Thursday – Begin the day on the phone to a Lord, who has been an advocate of the work done by ‘A 2nd Chance’.  He was an absolute delight to chat to and commends me for giving them a voice and publishing their story.  Yes!  Wish that my shorthand notes could adequately reflect his fantastic RP voice!  For once my mentor comes to find me rather than me seeking him out, as he does I’m doing an interview and furiously scribbling down shorthand.  Hope he is impressed!?  Interview a few others related to the story but struggle to get anyone from the Ministry of Justice to talk.  Write up first draft.

Friday – Other than an interview with an ex offender who ‘A 2nd Chance’ have helped, I do little until lunchtime.  Mentor buys me lunch and then picks apart my first draft – begins by saying I’m a ‘great’ writer and obviously have a ‘talent’ but that I’ve been restricted by writing ‘tickbox’ journalism, too busy concentrating on getting in the right amount of Who What Where When Why and quotes in, to just tell the story.  We go for a fag, well, he has a fag and I drink my tea, over which he tells me that the most important thing to remember is ‘to tell the story...everything else can be added later...primarily tell the story’.  I know that this is probably the simplest and best advice I’ll ever be given.  (Other than that of my mother who says “God, don’t talk too much!”)  He sends me away to rewrite and, in telling the story, I produce a 1500 word feature rather than a 650 news piece as he has asked for.  There is so much to this story.  Two men, two lifetimes of criminality and drug addiction, death of a parent, a suicide attempt, six hard years of recovery, relationships being rebuilt, schools/hostels/rehab centres and youth centres being visited, 100 other ex offenders being helped, trips to the House of Lords, meetings with various government agencies, MPs and Lords, a degree being done, a business being set up, a social enterprise being successfully built up and invested in... all this needs more than 650 words.  But that is my brief, so that is what I must do.
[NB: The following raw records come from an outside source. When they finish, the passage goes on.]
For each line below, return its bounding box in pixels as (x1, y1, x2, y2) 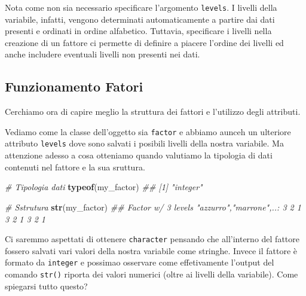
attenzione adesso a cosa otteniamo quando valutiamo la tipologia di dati (5, 149, 273, 161)
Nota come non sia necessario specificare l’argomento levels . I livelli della (5, 1, 277, 13)
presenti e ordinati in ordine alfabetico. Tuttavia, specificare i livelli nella (5, 25, 272, 37)
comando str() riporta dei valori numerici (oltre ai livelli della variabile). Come (5, 268, 298, 280)
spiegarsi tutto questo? (5, 279, 88, 292)
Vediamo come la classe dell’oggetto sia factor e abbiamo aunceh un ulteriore (5, 125, 291, 138)
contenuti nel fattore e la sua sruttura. (5, 160, 145, 173)
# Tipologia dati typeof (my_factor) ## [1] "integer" (5, 181, 203, 193)
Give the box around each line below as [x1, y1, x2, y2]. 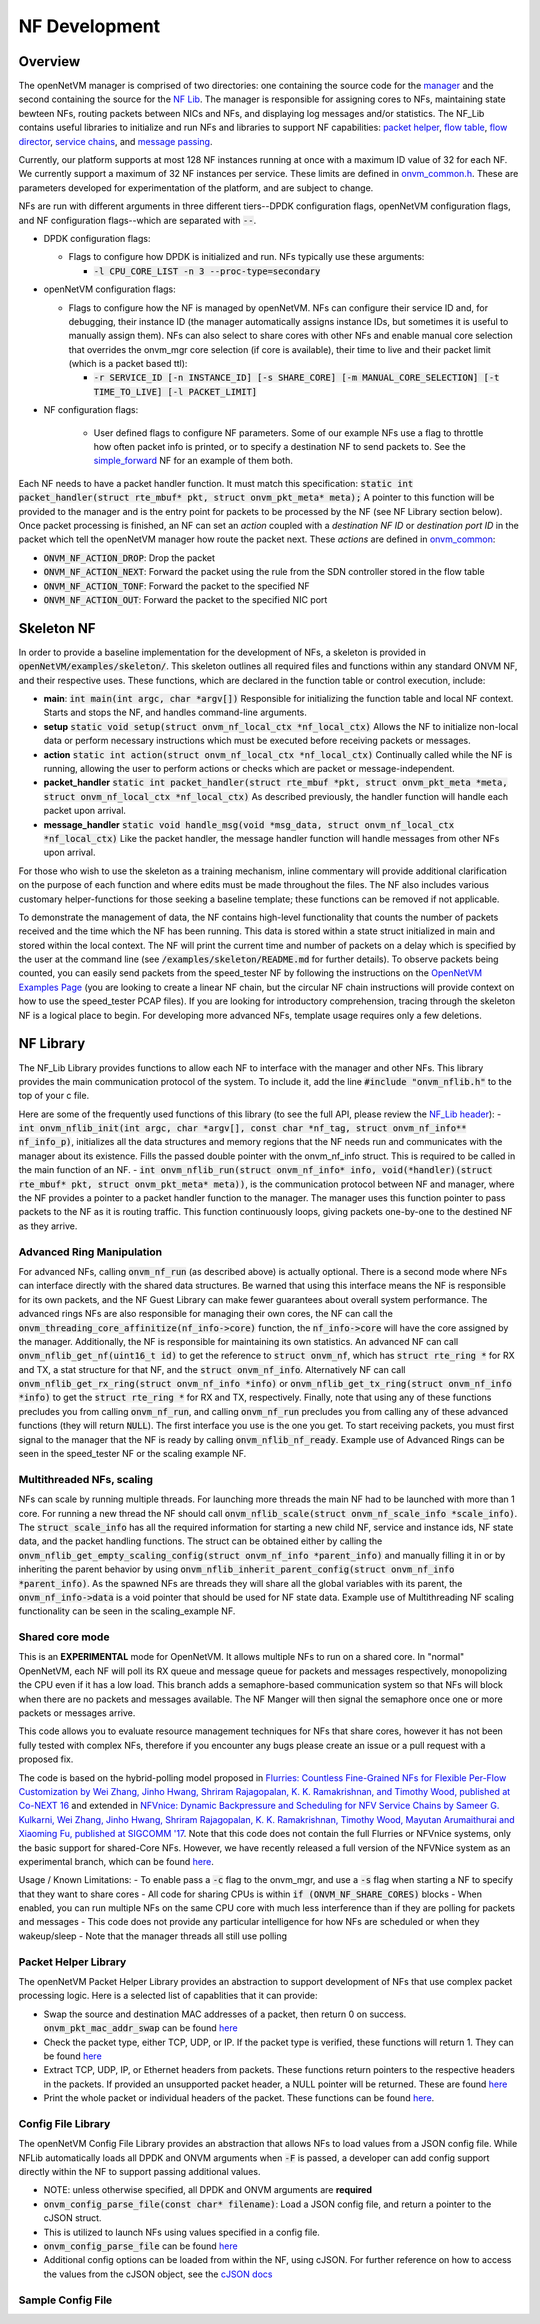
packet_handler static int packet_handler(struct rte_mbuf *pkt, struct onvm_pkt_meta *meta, [43, 776, 509, 789]
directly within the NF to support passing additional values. [18, 2166, 261, 2178]
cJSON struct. [43, 2212, 102, 2224]
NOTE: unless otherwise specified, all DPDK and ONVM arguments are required [43, 2184, 373, 2196]
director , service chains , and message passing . [18, 135, 214, 147]
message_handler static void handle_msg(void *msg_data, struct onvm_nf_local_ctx [43, 818, 455, 830]
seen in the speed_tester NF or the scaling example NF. [18, 1448, 247, 1460]
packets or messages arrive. [18, 1707, 136, 1719]
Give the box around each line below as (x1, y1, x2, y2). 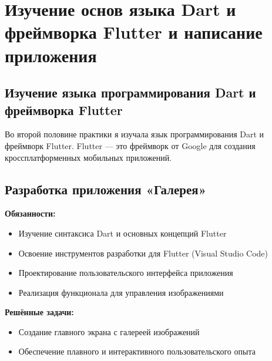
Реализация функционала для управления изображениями (18, 286, 224, 298)
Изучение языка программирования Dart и (5, 83, 256, 102)
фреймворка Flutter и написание (5, 20, 263, 44)
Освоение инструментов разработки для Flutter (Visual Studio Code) (18, 247, 268, 259)
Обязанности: (5, 207, 56, 220)
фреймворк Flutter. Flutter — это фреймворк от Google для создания (5, 139, 256, 151)
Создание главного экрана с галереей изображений (18, 325, 200, 338)
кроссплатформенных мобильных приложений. (5, 151, 172, 163)
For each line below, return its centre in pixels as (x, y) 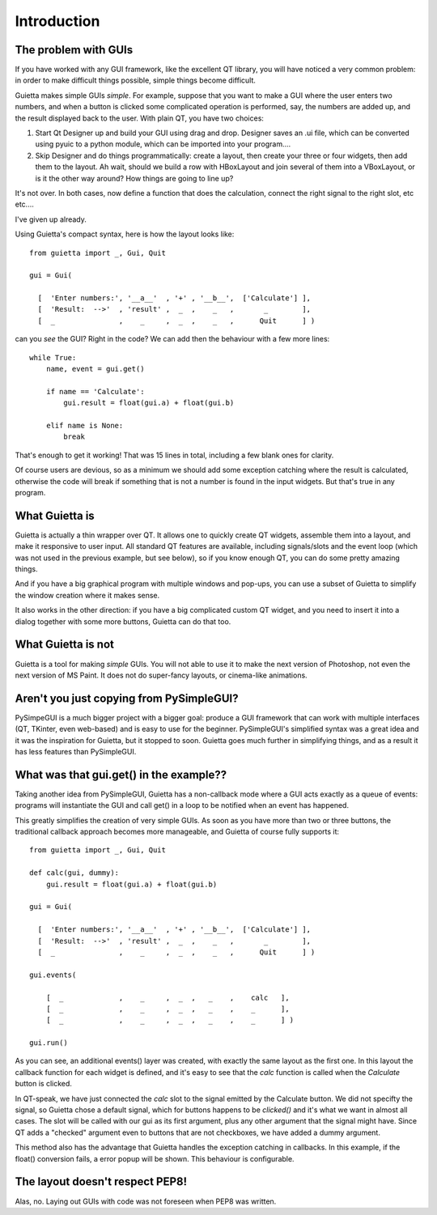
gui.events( (53, 975)
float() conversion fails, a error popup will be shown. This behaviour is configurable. (155, 1158)
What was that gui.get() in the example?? (121, 774)
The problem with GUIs (74, 50)
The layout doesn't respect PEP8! (101, 1182)
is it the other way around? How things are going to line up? (134, 178)
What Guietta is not (65, 645)
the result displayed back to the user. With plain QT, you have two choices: (140, 118)

Saturday – The office is bloody freezing on a Saturday!  Mentor has a look through my second draft and says it must still be redone.  I am not yet a national newspaper journalist.  This is not only evident in my writing but also in the fact that I go for a little cry in the toilets between drafts!  I write and rewrite again, then submit it and watch the Man Utd v Liverpool game on mute while waiting for the next lot of feedback.  At 8pm, just after deadline for tomorrow’s edition of the newspaper, my mentor comes over and says some of the kindest, most inspiring and sensible advice I have ever and will ever be given.  (He assures me that I am one of the best work exp he has ever seen!)  I am told to never stop reading, apply emotional-intelligence as well as intelligence-intelligence, being able to sift out the bullshit from interviews and to never lose my enthusiasm for story telling... and also to rewrite my intro.  And just like that, it is all over.  Placement done, lessons learnt and a story to be published in the Independent on Sunday in the next few weeks.  Bangin’!